Going down the listing below, print exactly each line from the one with "конечно же, баня" up to and including the one with "Расслабление и создание", and skip the rest.
Segment Start: GIVEN ENTRIES
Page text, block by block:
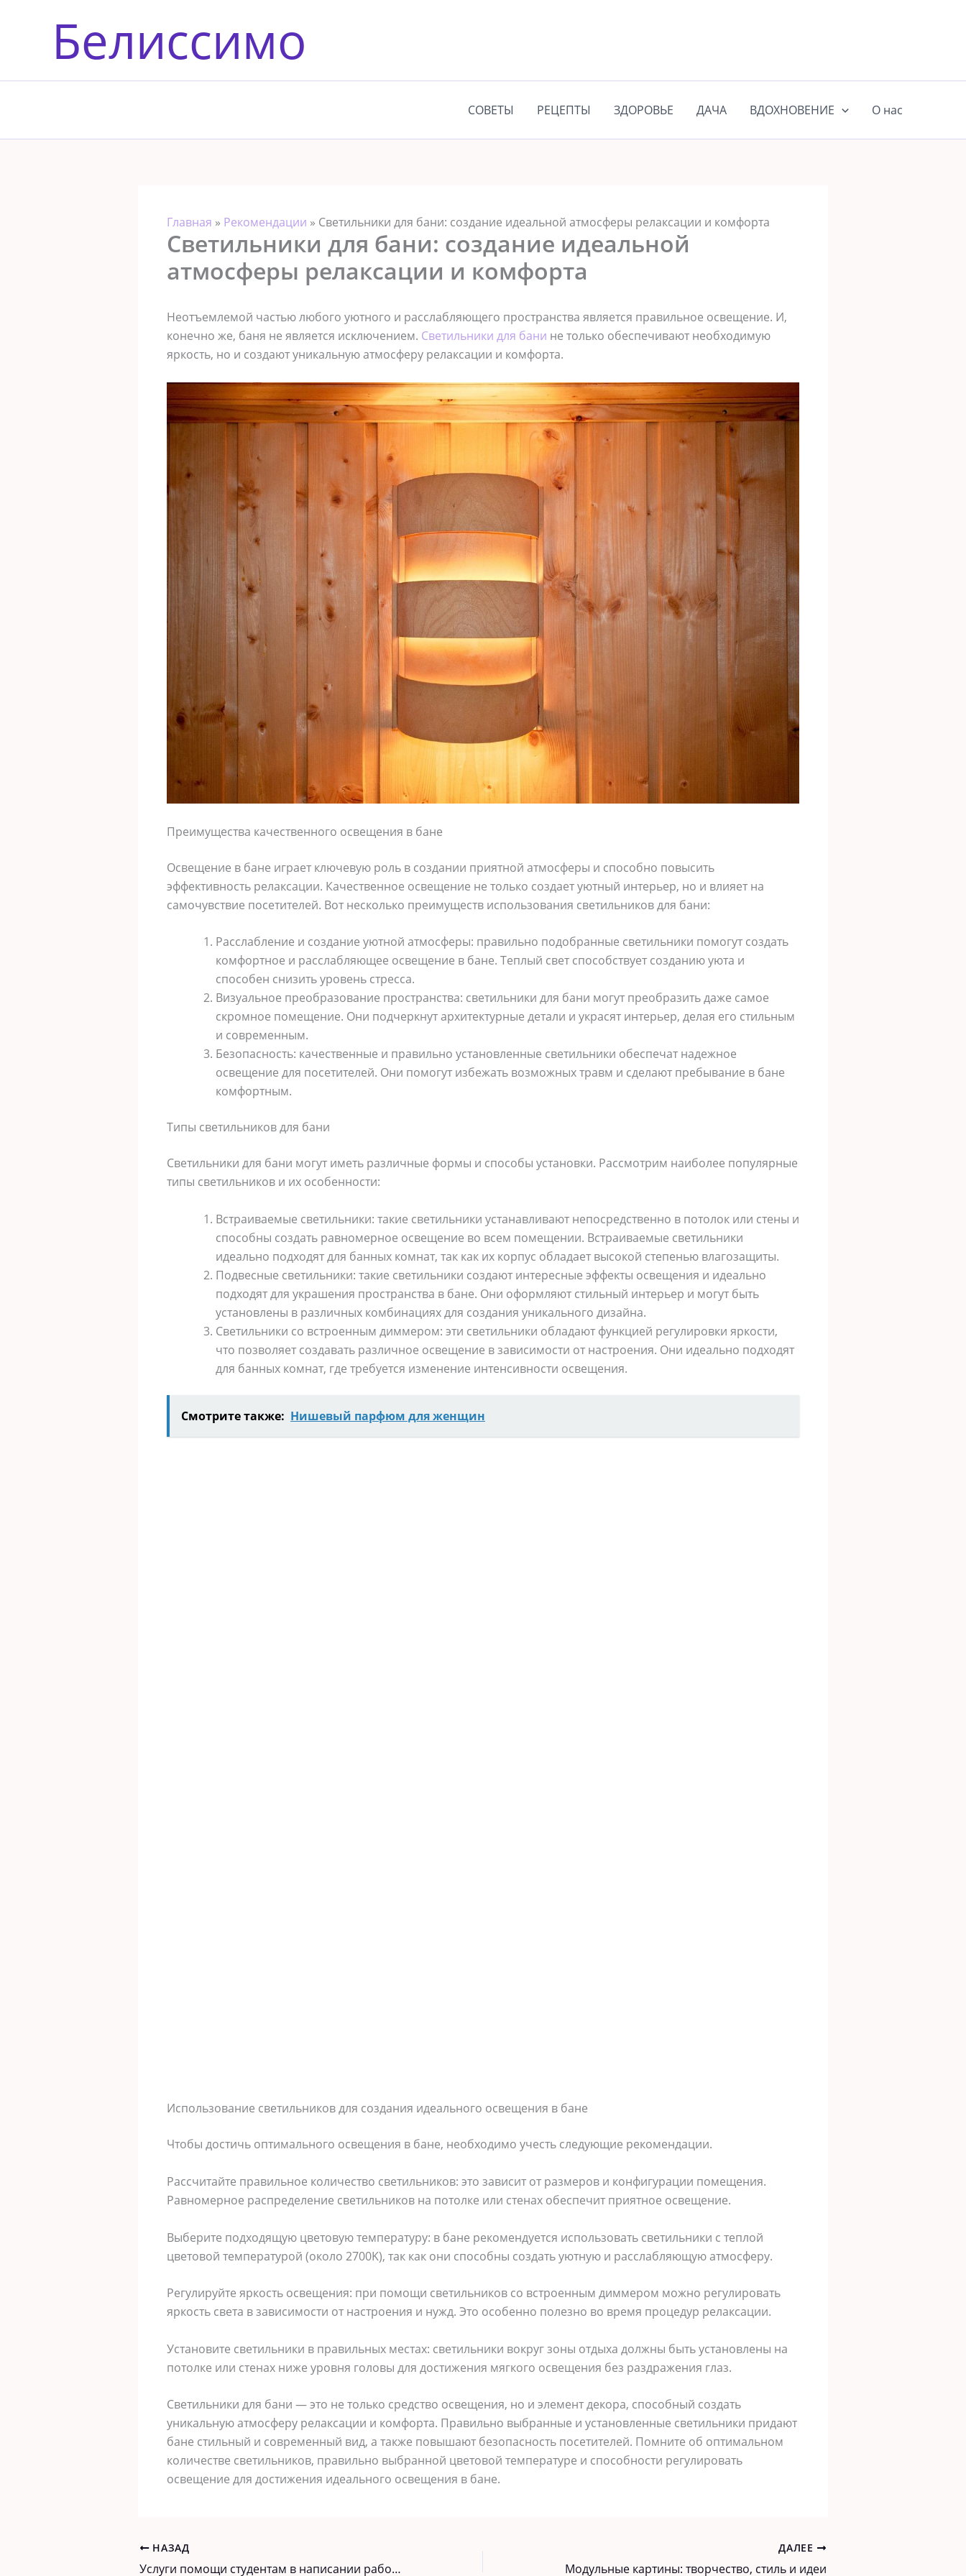
содержимомуБелиссимо
СОВЕТЫ РЕЦЕПТЫ ЗДОРОВЬЕ ДАЧА ВДОХНОВЕНИЕ О нас
Главная » Рекомендации » Светильники для бани: создание идеальной атмосферы релаксации и комфорта
Светильники для бани: создание идеальной
атмосферы релаксации и комфорта
Неотъемлемой частью любого уютного и расслабляющего пространства является правильное освещение. И,
конечно же, баня не является исключением. Светильники для бани не только обеспечивают необходимую
яркость, но и создают уникальную атмосферу релаксации и комфорта.
Преимущества качественного освещения в бане
Освещение в бане играет ключевую роль в создании приятной атмосферы и способно повысить
эффективность релаксации. Качественное освещение не только создает уютный интерьер, но и влияет на
самочувствие посетителей. Вот несколько преимуществ использования светильников для бани:
Расслабление и создание уютной атмосферы: правильно подобранные светильники помогут создать
комфортное и расслабляющее освещение в бане. Теплый свет способствует созданию уюта и
способен снизить уровень стресса.
Визуальное преобразование пространства: светильники для бани могут преобразить даже самое
скромное помещение. Они подчеркнут архитектурные детали и украсят интерьер, делая его стильным
и современным.
Безопасность: качественные и правильно установленные светильники обеспечат надежное
освещение для посетителей. Они помогут избежать возможных травм и сделают пребывание в бане
комфортным.
Типы светильников для бани
Светильники для бани могут иметь различные формы и способы установки. Рассмотрим наиболее популярные
типы светильников и их особенности:
Встраиваемые светильники: такие светильники устанавливают непосредственно в потолок или стены и
способны создать равномерное освещение во всем помещении. Встраиваемые светильники
идеально подходят для банных комнат, так как их корпус обладает высокой степенью влагозащиты.
Подвесные светильники: такие светильники создают интересные эффекты освещения и идеально
подходят для украшения пространства в бане. Они оформляют стильный интерьер и могут быть
установлены в различных комбинациях для создания уникального дизайна.
Светильники со встроенным диммером: эти светильники обладают функцией регулировки яркости,
что позволяет создавать различное освещение в зависимости от настроения. Они идеально подходят
для банных комнат, где требуется изменение интенсивности освещения.
Смотрите также: Нишевый парфюм для женщин
Использование светильников для создания идеального освещения в бане
Чтобы достичь оптимального освещения в бане, необходимо учесть следующие рекомендации.
Рассчитайте правильное количество светильников: это зависит от размеров и конфигурации помещения.
Равномерное распределение светильников на потолке или стенах обеспечит приятное освещение.
Выберите подходящую цветовую температуру: в бане рекомендуется использовать светильники с теплой
цветовой температурой (около 2700K), так как они способны создать уютную и расслабляющую атмосферу.
Регулируйте яркость освещения: при помощи светильников со встроенным диммером можно регулировать
яркость света в зависимости от настроения и нужд. Это особенно полезно во время процедур релаксации.
Установите светильники в правильных местах: светильники вокруг зоны отдыха должны быть установлены на
потолке или стенах ниже уровня головы для достижения мягкого освещения без раздражения глаз.
Светильники для бани — это не только средство освещения, но и элемент декора, способный создать
уникальную атмосферу релаксации и комфорта. Правильно выбранные и установленные светильники придают
бане стильный и современный вид, а также повышают безопасность посетителей. Помните об оптимальном
количестве светильников, правильно выбранной цветовой температуре и способности регулировать
освещение для достижения идеального освещения в бане.
НАЗАД
Услуги помощи студентам в написании работ как эффективный способ поддержать обучающихся
ДАЛЕЕ
Модульные картины: творчество, стиль и идеи
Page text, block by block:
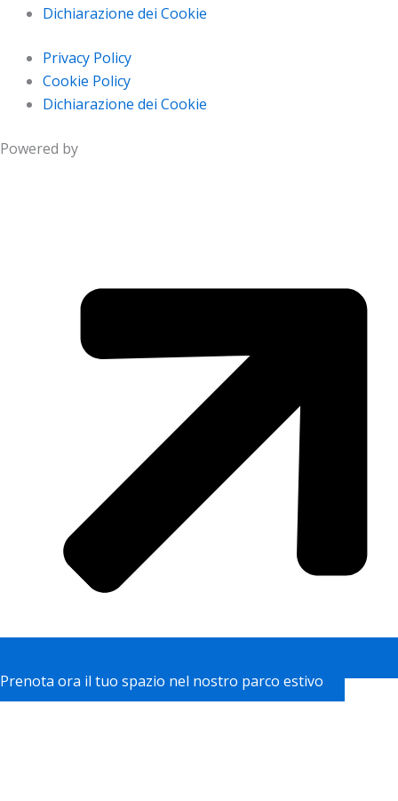
Dichiarazione dei Cookie
Privacy Policy
Cookie Policy
Dichiarazione dei Cookie
Powered by
Prenota ora il tuo spazio nel nostro parco estivo
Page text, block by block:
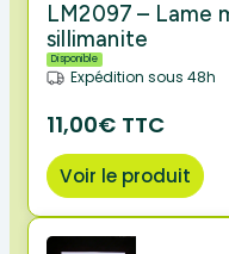
LM2097 – Lame
sillimanite
Disponible
Expédition sous 48h
11,00€ TTC
Voir le produit
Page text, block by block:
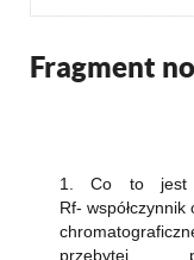
Fragment
1. Co to jest
Rf-
przebytej
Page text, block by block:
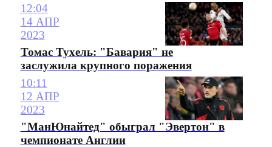
12:04
14 АПР
2023
Томас Тухель: "Бавария" не
заслужила крупного поражения
10:11
12 АПР
2023
"МанЮнайтед" обыграл "Эвертон" в
чемпионате Англии
Segment End: GIVEN ENTRIES
COMPLETED TASK:
конечно же, баня не является исключением. Светильники для бани не только обеспечивают необходимую
яркость, но и создают уникальную атмосферу релаксации и комфорта.
Преимущества качественного освещения в бане
Освещение в бане играет ключевую роль в создании приятной атмосферы и способно повысить
эффективность релаксации. Качественное освещение не только создает уютный интерьер, но и влияет на
самочувствие посетителей. Вот несколько преимуществ использования светильников для бани:
Расслабление и создание уютной атмосферы: правильно подобранные светильники помогут создать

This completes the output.